The fact that you were getting issues with Seti tasks previously makes a system problem more likely (CPU/Memory, Power supply).
Grant
Darwin NT
ID: 97919 · Rating: 0 · rate: Rate + / Rate - Report as offensive    Reply Quote
MossyRock

Send message
Joined: 3 Aug 13
Posts: 15
Credit: 4,353,376
RAC: 0
Message 97920 - Posted: 5 Jul 2020, 5:45:45 UTC - in response to Message 97919.  

Hi Grant,

No, it is not overclocked/volted. I'm running all 8 cores / 16 threads.

I've never come close to maxing out the memory that I've seen, but interesting on limiting the cores. I'll notch it down to 13 threads and see what happens.

Thanks.
ID: 97920 · Rating: 0 · rate: Rate + / Rate - Report as offensive    Reply Quote
Falconet

Send message
Joined: 9 Mar 09
Posts: 350
Credit: 1,017,068
RAC: 223
Message 97925 - Posted: 5 Jul 2020, 11:34:51 UTC - in response to Message 97920.  
Last modified: 5 Jul 2020, 11:40:33 UTC

Hi Grant,

No, it is not overclocked/volted. I'm running all 8 cores / 16 threads.

I've never come close to maxing out the memory that I've seen, but interesting on limiting the cores. I'll notch it down to 13 threads and see what happens.

Thanks.



Undervolted? I had some issues causing similar errors to yours so I had to slightly decrease my undervolt on my Ryzen 1400.
Instead of undervolt with -0.15, I had to go with -0.10. Seems to have fixed those issues. I also run my RAM at 1600 Mhz instead of the stock 2666 but that's just because I get an extra power saving.
ID: 97925 · Rating: 0 · rate: Rate + / Rate - Report as offensive    Reply Quote
Brian Nixon

Send message
Joined: 12 Apr 20
Posts: 293
Credit: 8,432,366
RAC: 0
Message 97927 - Posted: 5 Jul 2020, 13:57:34 UTC - in response to Message 97918.  

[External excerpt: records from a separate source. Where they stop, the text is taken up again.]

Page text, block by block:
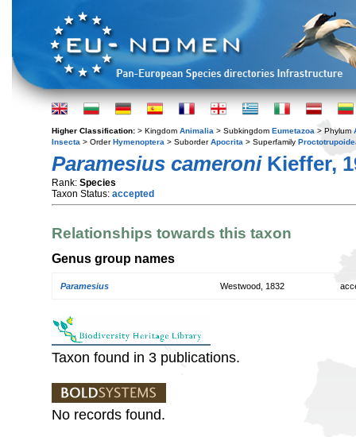
Higher Classification: > Kingdom Animalia > Subkingdom Eumetazoa > Phylum
Insecta > OrderHymenoptera > SuborderApocrita > Superfamily
Paramesius cameroniKieffer,
Rank: Species
Taxon Status: accepted
Relationships towards this taxon
Genus group names
Paramesius Westwood, 1832
Taxon found in 3 publications.
No records found.
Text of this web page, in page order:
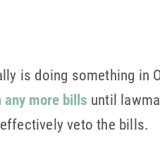
is doing something in
more bills until
veto the bills.
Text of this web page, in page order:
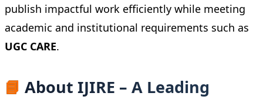
publish impactful work efficiently while meeting
academic and institutional requirements such as
UGC CARE.
📘 About IJIRE – A Leading
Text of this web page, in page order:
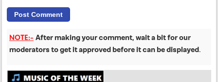
NOTE:- After making your comment, wait a bit for our
moderators to get it approved before it can be displayed.
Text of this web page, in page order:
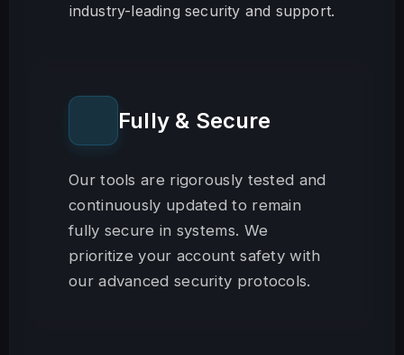
industry-leading security and support.
Fully & Secure
Our tools are rigorously tested and
continuously updated to remain
fully secure in systems. We
prioritize your account safety with
our advanced security protocols.
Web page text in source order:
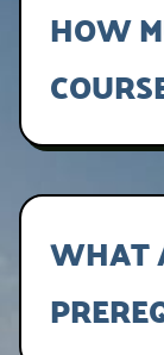
HOW
incididunt
WHAT
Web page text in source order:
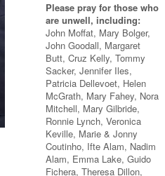
Please pray for those who
are unwell, including:
John Moffat, Mary Bolger,
John Goodall, Margaret
Butt, Cruz Kelly, Tommy
Sacker, Jennifer Iles,
Patricia Dellevoet, Helen
McGrath, Mary Fahey, Nora
Mitchell, Mary Gilbride,
Ronnie Lynch, Veronica
Keville, Marie & Jonny
Coutinho, Ifte Alam, Nadim
Alam, Emma Lake, Guido
Fichera, Theresa Dillon,
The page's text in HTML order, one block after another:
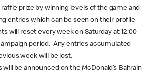
prize by winning levels of the game and
entries which can be seen on their profile
will reset every week on Saturday at 12:00
period. Any entries accumulated
week will be lost.
will be announced on the McDonald’s Bahrain
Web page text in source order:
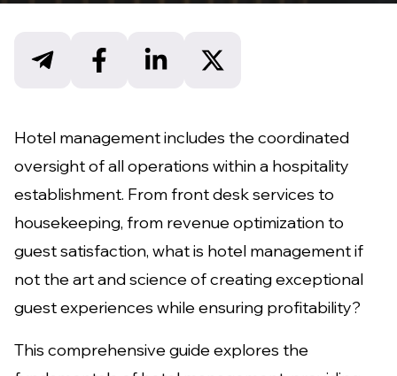
Hotel management includes the coordinated
oversight of all operations within a hospitality
establishment. From front desk services to
housekeeping, from revenue optimization to
guest satisfaction, what is hotel management if
not the art and science of creating exceptional
guest experiences while ensuring profitability?
This comprehensive guide explores the
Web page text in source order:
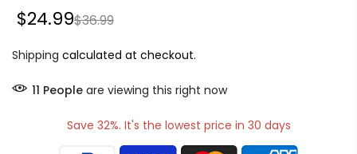
$24.99$36.99
Shipping calculated at checkout.
11 People are viewing this right now
Save 32%. It's the lowest price in 30 days

Whether by coincidence or design, your failed work unit has been sent to a very similar computer for another go. It will be interesting to keep an eye on that task to see whether it completes successfully.
ID: 97927 · Rating: 0 · rate: Rate + / Rate - Report as offensive    Reply Quote
floyd

Send message
Joined: 26 Jun 14
Posts: 23
Credit: 10,268,639
RAC: 0
Message 97929 - Posted: 5 Jul 2020, 18:46:02 UTC

I agree that this is likely a hardware issue but I'd like to add some thoughts that haven't come up yet. First, for the relevance of MemTest, I had a computer that could run it for hours without a single error but would crash after seconds under real (BOINC) load until I increased RAM voltage. Second, early first series Ryzens were bugged. I have a 1700 too and it has several problems, including frequent access violations when running R@H or WCG's MIP. I also have a later 1700x that does all that just fine.
ID: 97929 · Rating: 0 · rate: Rate + / Rate - Report as offensive    Reply Quote
Profile Grant (SSSF)

Send message
Joined: 28 Mar 20
Posts: 1487
Credit: 14,674,522
RAC: 14,452
Message 97933 - Posted: 6 Jul 2020, 6:59:18 UTC - in response to Message 97929.  

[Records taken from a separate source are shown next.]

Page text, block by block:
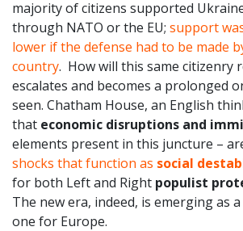
majority of citizens supported
through NATO or the EU; support
lower if the defense had to be made
country. How will this same citizenry
escalates and becomes a prolonged
seen. Chatham House, an English
that economic disruptions and
elements present in this juncture –
shocks that function as social
for both Left and Right populist
The new era, indeed, is emerging as
one for Europe.
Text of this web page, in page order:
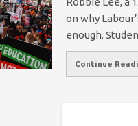
on why
enough.
Continue
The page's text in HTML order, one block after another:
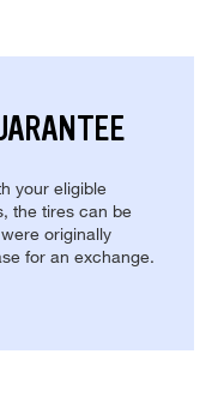
your eligible
the tires can be
originally
for an exchange.
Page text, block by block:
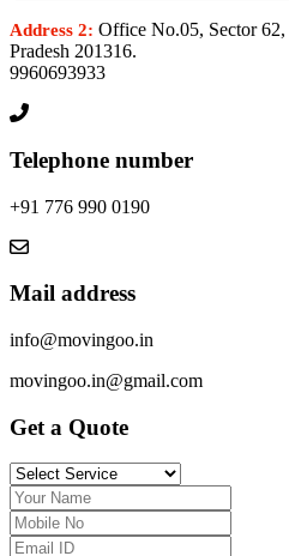
Address 2: Office No.05, Sector
Pradesh 201316.
9960693933
Telephone number
+91 776 990 0190
Mail address
info@movingoo.in
movingoo.in@gmail.com
Get a Quote
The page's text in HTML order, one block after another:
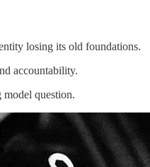
losing its old foundations.
accountability.
question.

Second, early first series Ryzens were bugged. I have a 1700 too and it has several problems, including frequent access violations when running R@H or WCG's MIP. I also have a later 1700x that does all that just fine.
Motherboard BIOS updates for the CPU Microcode updates should sort those sort of issues out,
Grant
Darwin NT
ID: 97933 · Rating: 0 · rate: Rate + / Rate - Report as offensive    Reply Quote
MossyRock

Send message
Joined: 3 Aug 13
Posts: 15
Credit: 4,353,376
RAC: 0
Message 97936 - Posted: 6 Jul 2020, 15:22:58 UTC

So that task that failed on my machine completed successfully on a similar machine. That confirms that there is something wrong on MY machine.

Thank you for your recommendations here. There are tips to alter CPU voltage, both upwards and downwards. This is something that I'm not comfortable with as I've never messed around with voltages.

One observation - since I've notched performance from 16 threads down to 13 as per Grant's recommendation, only one task has failed and it was right around the time of the setting change so I'm not sure if it was PRE- or POST-change.

In the meantime, I will check for a new BIOS update for my mobo. The last time I updated the BIOS was quite some time ago.

If it turns out that I need to tinker with CPU voltages, I will need guidance from someone who knows what they're doing.

Thank you, all.
ID: 97936 · Rating: 0 · rate: Rate + / Rate - Report as offensive    Reply Quote
Keith Myers
Avatar

Send message
Joined: 29 Mar 20
Posts: 95
Credit: 289,903
RAC: 0
Message 97937 - Posted: 6 Jul 2020, 16:45:07 UTC - in response to Message 97936.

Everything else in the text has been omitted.